(Extracted entries):
#####
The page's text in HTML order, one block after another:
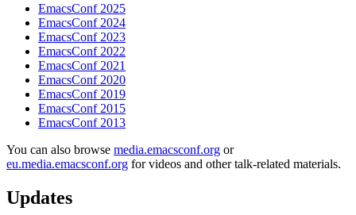
EmacsConf 2025
EmacsConf 2024
EmacsConf 2023
EmacsConf 2022
EmacsConf 2021
EmacsConf 2020
EmacsConf 2019
EmacsConf 2015
EmacsConf 2013
You can also browse media.emacsconf.org or
eu.media.emacsconf.org for videos and other talk-related materials.
Updates
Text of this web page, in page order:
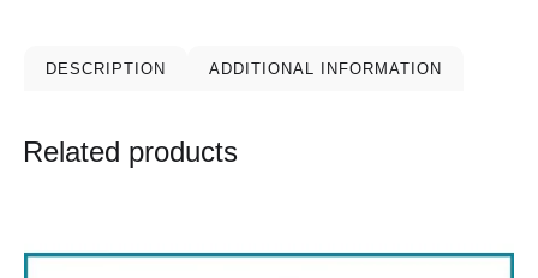
DESCRIPTION ADDITIONAL INFORMATION
Related products
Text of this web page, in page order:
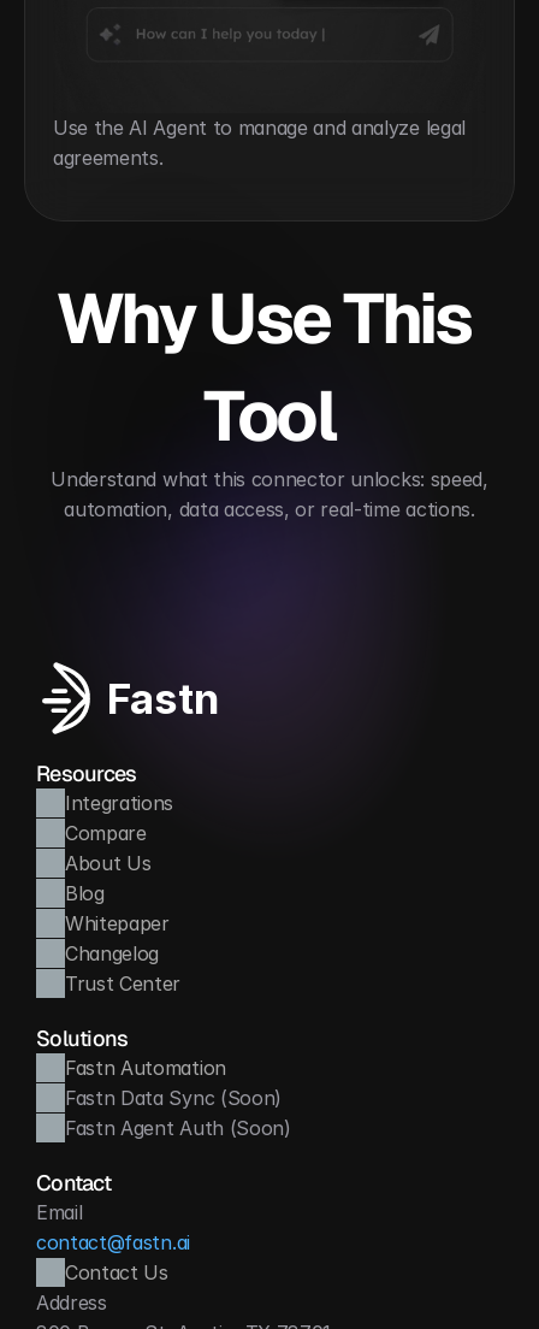
Use the AI Agent to manage and analyze legal
agreements.
Why Use This
Tool
automation, data access, or real-time actions.
Fastn
Resources
Integrations
Compare
About Us
Blog
Whitepaper
Changelog
Trust Center
Solutions
Fastn Automation
Fastn Data Sync (Soon)
Fastn Agent Auth (Soon)
Contact
Email
contact@fastn.ai
Contact Us
Address
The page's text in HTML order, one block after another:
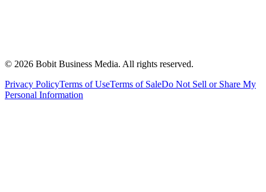
© 2026 Bobit Business Media. All rights reserved.
Privacy PolicyTerms of UseTerms of SaleDo Not Sell or Share My
Personal Information
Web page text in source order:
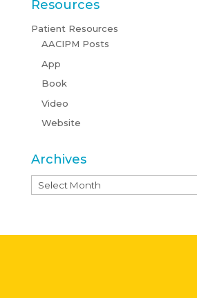
Resources
Patient Resources
AACIPM Posts
App
Book
Video
Website
Archives
Archives
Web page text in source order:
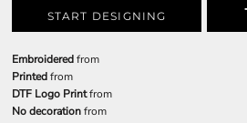
START DESIGNING
Embroideredfrom
Printedfrom
DTF Logo Printfrom
No decorationfrom
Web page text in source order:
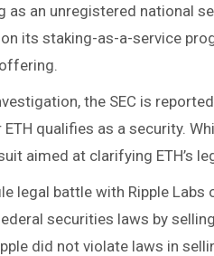
as an unregistered national
its staking-as-a-service
the SEC is
qualifies as a security.
aimed at clarifying ETH’s
legal battle with Ripple
securities laws by
did not violate laws in
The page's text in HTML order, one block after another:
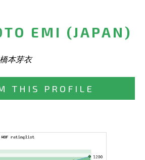
EMI (JAPAN)
本芽衣
THIS PROFILE
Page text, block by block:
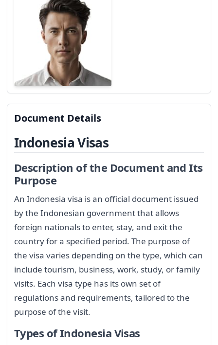
Document Details
Indonesia Visas
Description of the Document and Its
Purpose
An Indonesia visa is an official document issued
by the Indonesian government that allows
foreign nationals to enter, stay, and exit the
country for a specified period. The purpose of
the visa varies depending on the type, which can
include tourism, business, work, study, or family
visits. Each visa type has its own set of
regulations and requirements, tailored to the
purpose of the visit.
Types of Indonesia Visas
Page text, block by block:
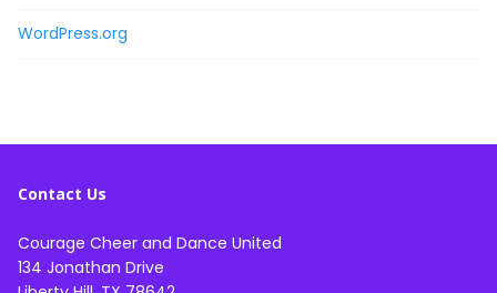
WordPress.org
Contact Us
Courage Cheer and Dance United
134 Jonathan Drive
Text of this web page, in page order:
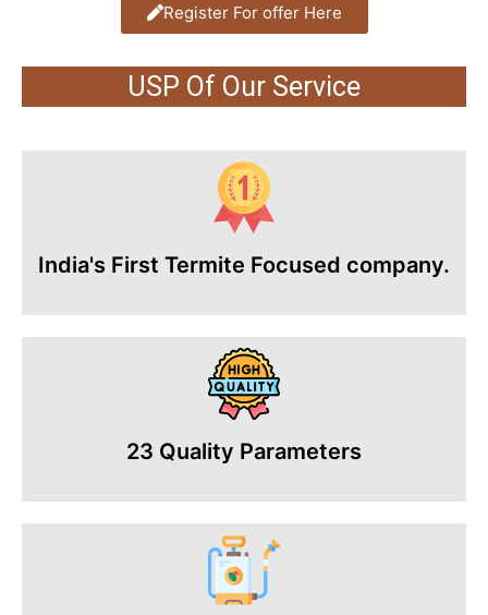
Register For offer Here
USP Of Our Service
India's First Termite Focused company.
23 Quality Parameters
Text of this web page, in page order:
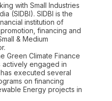
with Small Industries
(SIDBI). SIDBI is the
institution of
financing and
& Medium
Green Climate Finance
actively engaged in
executed several
on financing
Energy projects in
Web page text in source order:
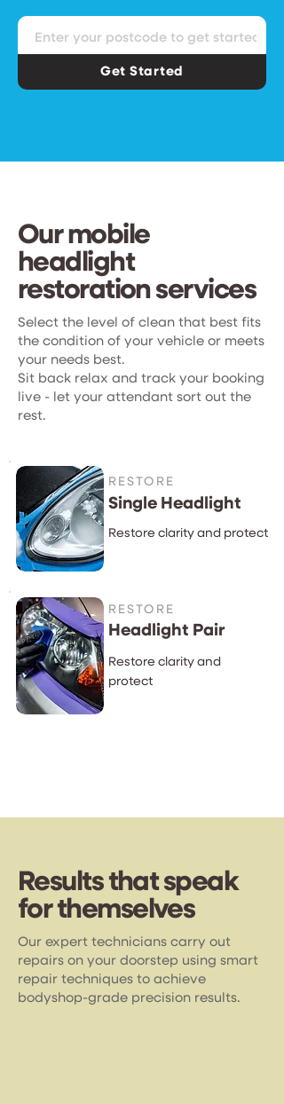
Get Started
Our mobile
headlight
restoration services
Select the level of clean that best fits
the condition of your vehicle or meets
your needs best.
Sit back relax and track your booking
live - let your attendant sort out the
rest.
RESTORE
Single Headlight
Restore clarity and protect
RESTORE
Headlight Pair
Restore clarity and
protect
Results that speak
for themselves
Our expert technicians carry out
repairs on your doorstep using smart
repair techniques to achieve
bodyshop-grade precision results.
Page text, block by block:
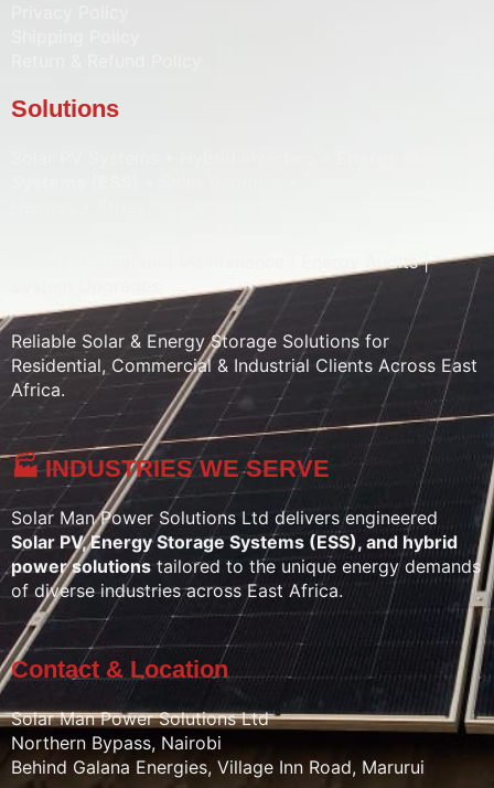
Solutions
Sales | Installation | Maintenance | Energy Audits |
Reliable Solar & Energy Storage Solutions for
Residential, Commercial & Industrial Clients Across East
Africa.
🏭 INDUSTRIES WE SERVE
Solar Man Power Solutions Ltd delivers engineered
Solar PV, Energy Storage Systems (ESS), and hybrid
power solutions tailored to the unique energy demands
of diverse industries across East Africa.
Contact & Location
Solar Man Power Solutions Ltd
Northern Bypass, Nairobi
Behind Galana Energies, Village Inn Road, Marurui
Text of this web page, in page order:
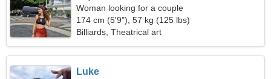
Woman looking for a couple
174 cm (5'9"), 57 kg (125 lbs)
Billiards, Theatrical art
Luke
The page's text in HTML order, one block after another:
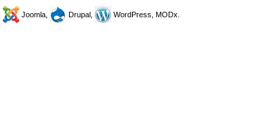
Joomla, Drupal, WordPress, MODx.
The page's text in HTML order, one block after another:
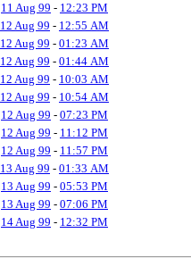
11 Aug 99 - 12:23 PM
12 Aug 99 - 12:55 AM
12 Aug 99 - 01:23 AM
12 Aug 99 - 01:44 AM
12 Aug 99 - 10:03 AM
12 Aug 99 - 10:54 AM
12 Aug 99 - 07:23 PM
12 Aug 99 - 11:12 PM
12 Aug 99 - 11:57 PM
13 Aug 99 - 01:33 AM
13 Aug 99 - 05:53 PM
13 Aug 99 - 07:06 PM
14 Aug 99 - 12:32 PM
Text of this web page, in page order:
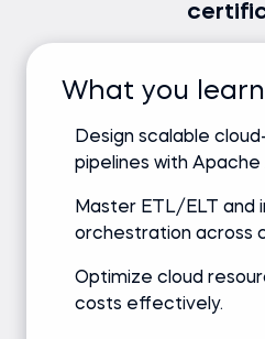
What you learn
Design scalable
pipelines with Apache
Master ETL/ELT and
orchestration across
Optimize cloud
costs effectively.
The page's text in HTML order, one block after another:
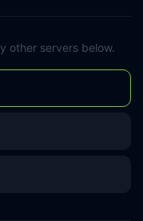
other servers below.
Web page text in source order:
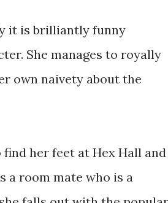
it is brilliantly funny
She manages to royally
own naivety about the
her feet at Hex Hall and
a room mate who is a
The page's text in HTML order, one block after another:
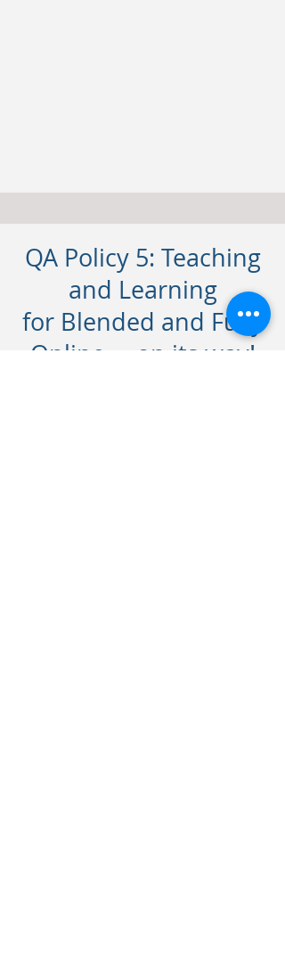
QA Policy 5: Teaching
and Learning
for Blended and Fully
Online ... on its way!
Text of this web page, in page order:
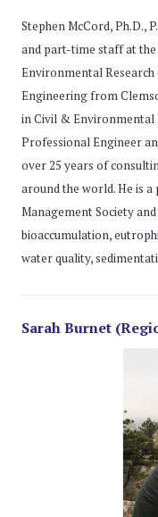
Stephen McCord, Ph.D.,
and part-time staff at the
Environmental Research
Engineering from
in Civil & Environmental
Professional Engineer
over 25 years of
around the world. He is
Management Society
bioaccumulation,
water quality,
Sarah Burnet
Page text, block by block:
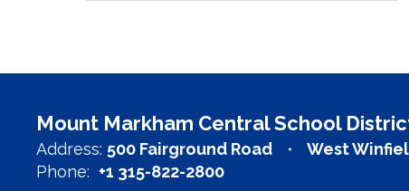
Mount Markham Central School
Address: 500 Fairground Road
West
Phone: +1 315-822-2800
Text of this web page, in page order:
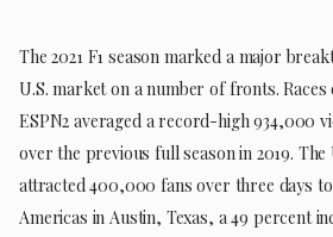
#####
(Task item):
Copy the listing above verbatim; the pictures it contains are to stay out.

(Your response):
The page's text in HTML order, one block after another:
EmacsConf 2025
EmacsConf 2024
EmacsConf 2023
EmacsConf 2022
EmacsConf 2021
EmacsConf 2020
EmacsConf 2019
EmacsConf 2015
EmacsConf 2013
You can also browse media.emacsconf.org or
eu.media.emacsconf.org for videos and other talk-related materials.
Updates
Text of this web page, in page order:
DESCRIPTION ADDITIONAL INFORMATION
Related products
Text of this web page, in page order:
Use the AI Agent to manage and analyze legal
agreements.
Why Use This
Tool
automation, data access, or real-time actions.
Fastn
Resources
Integrations
Compare
About Us
Blog
Whitepaper
Changelog
Trust Center
Solutions
Fastn Automation
Fastn Data Sync (Soon)
Fastn Agent Auth (Soon)
Contact
Email
contact@fastn.ai
Contact Us
Address
The page's text in HTML order, one block after another:
© 2026 Bobit Business Media. All rights reserved.
Privacy PolicyTerms of UseTerms of SaleDo Not Sell or Share My
Personal Information
Web page text in source order:
Resources
Patient Resources
AACIPM Posts
App
Book
Video
Website
Archives
Archives
Web page text in source order:
START DESIGNING
Embroideredfrom
Printedfrom
DTF Logo Printfrom
No decorationfrom
Web page text in source order:
as an unregistered national
its staking-as-a-service
the SEC is
qualifies as a security.
aimed at clarifying ETH’s
legal battle with Ripple
securities laws by
did not violate laws in
The page's text in HTML order, one block after another:
EMI (JAPAN)
本芽衣
THIS PROFILE
Page text, block by block:
Document Details
Indonesia Visas
Description of the Document and Its
Purpose
An Indonesia visa is an official document issued
by the Indonesian government that allows
foreign nationals to enter, stay, and exit the
country for a specified period. The purpose of
the visa varies depending on the type, which can
include tourism, business, work, study, or family
visits. Each visa type has its own set of
regulations and requirements, tailored to the
purpose of the visit.
Types of Indonesia Visas
Page text, block by block:
WordPress.org
Contact Us
Courage Cheer and Dance United
134 Jonathan Drive
Text of this web page, in page order:
Register For offer Here
USP Of Our Service
India's First Termite Focused company.
23 Quality Parameters
Text of this web page, in page order:
with Small Industries
(SIDBI). SIDBI is the
institution of
financing and
& Medium
Green Climate Finance
actively engaged in
executed several
on financing
Energy projects in
Web page text in source order:
Get Started
Our mobile
headlight
restoration services
Select the level of clean that best fits
the condition of your vehicle or meets
your needs best.
Sit back relax and track your booking
live - let your attendant sort out the
rest.
RESTORE
Single Headlight
Restore clarity and protect
RESTORE
Headlight Pair
Restore clarity and
protect
Results that speak
for themselves
Our expert technicians carry out
repairs on your doorstep using smart
repair techniques to achieve
bodyshop-grade precision results.
Page text, block by block:
Solutions
Sales | Installation | Maintenance | Energy Audits |
Reliable Solar & Energy Storage Solutions for
Residential, Commercial & Industrial Clients Across East
Africa.
🏭 INDUSTRIES WE SERVE
Solar Man Power Solutions Ltd delivers engineered
Solar PV, Energy Storage Systems (ESS), and hybrid
power solutions tailored to the unique energy demands
of diverse industries across East Africa.
Contact & Location
Solar Man Power Solutions Ltd
Northern Bypass, Nairobi
Behind Galana Energies, Village Inn Road, Marurui
Text of this web page, in page order:
Woman looking for a couple
174 cm (5'9"), 57 kg (125 lbs)
Billiards, Theatrical art
Luke
The page's text in HTML order, one block after another:
Joomla, Drupal, WordPress, MODx.
The page's text in HTML order, one block after another:
11 Aug 99 - 12:23 PM
12 Aug 99 - 12:55 AM
12 Aug 99 - 01:23 AM
12 Aug 99 - 01:44 AM
12 Aug 99 - 10:03 AM
12 Aug 99 - 10:54 AM
12 Aug 99 - 07:23 PM
12 Aug 99 - 11:12 PM
12 Aug 99 - 11:57 PM
13 Aug 99 - 01:33 AM
13 Aug 99 - 05:53 PM
13 Aug 99 - 07:06 PM
14 Aug 99 - 12:32 PM
Text of this web page, in page order:
What you learn
Design scalable
pipelines with Apache
Master ETL/ELT and
orchestration across
Optimize cloud
costs effectively.
The page's text in HTML order, one block after another:
other servers below.
Web page text in source order:
it is brilliantly funny
She manages to royally
own naivety about the
her feet at Hex Hall and
a room mate who is a
The page's text in HTML order, one block after another:
QA Policy 5: Teaching
and Learning
for Blended and Fully
Online ... on its way!
Text of this web page, in page order:
Stephen McCord, Ph.D.,
and part-time staff at the
Environmental Research
Engineering from
in Civil & Environmental
Professional Engineer
over 25 years of
around the world. He is
Management Society
bioaccumulation,
water quality,
Sarah Burnet
Page text, block by block:
Mount Markham Central School
Address: 500 Fairground Road
West
Phone: +1 315-822-2800
Text of this web page, in page order:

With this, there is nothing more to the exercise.